I too am a cheapskate, but I'm also lazy.
So, I balance the benefits of carbide sizing dies against the drawbacks of carbide sizing dies.

Yes, the carbide dies cost more, but it is a one-time expense. After that initial cost, the elimination of the need to lube casings outweighs the disadvantages in my eyes. YMMV
Yes, carbide dies are prone to size too much and may work the brass a bit more than needed. I'm fully aware of that disadvantage. However, For Me, I can live with it when dealing with handgun ammunition.
Rifle dies, that's a whole different ball of wax.

Some of my dies are seldom used and some get more work, so there are personal factors at play.
 

Charles Graff

Moderator Emeritus
I too am a cheapskate, but I'm also lazy.
So, I balance the benefits of carbide sizing dies against the drawbacks of carbide sizing dies.

Yes, the carbide dies cost more, but it is a one-time expense. After that initial cost, the elimination of the need to lube casings outweighs the disadvantages in my eyes. YMMV
Yes, carbide dies are prone to size too much and may work the brass a bit more than needed. I'm fully aware of that disadvantage. However, For Me, I can live with it when dealing with handgun ammunition.
Rifle dies, that's a whole different ball of wax.
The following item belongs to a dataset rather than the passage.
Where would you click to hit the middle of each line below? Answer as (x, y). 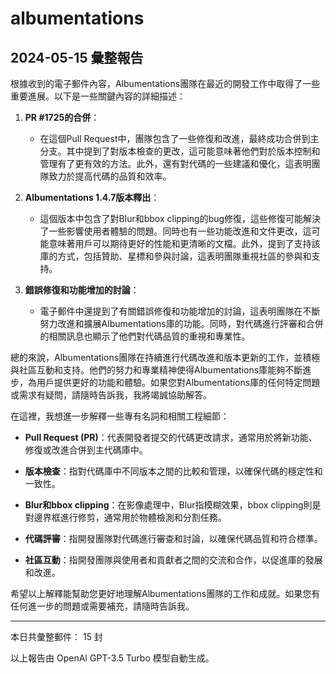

Some of my dies are seldom used and some get more work, so there are personal factors at play.
Years ago, when I started reloading, RCBS dies came in a lime green cardboard box on the end of which was written "Reloading Is Fun". I swallowed that hook, line and sinker and never considered reloading to be anything related to work. When it comes to real work, I am as lazy as the next sloth.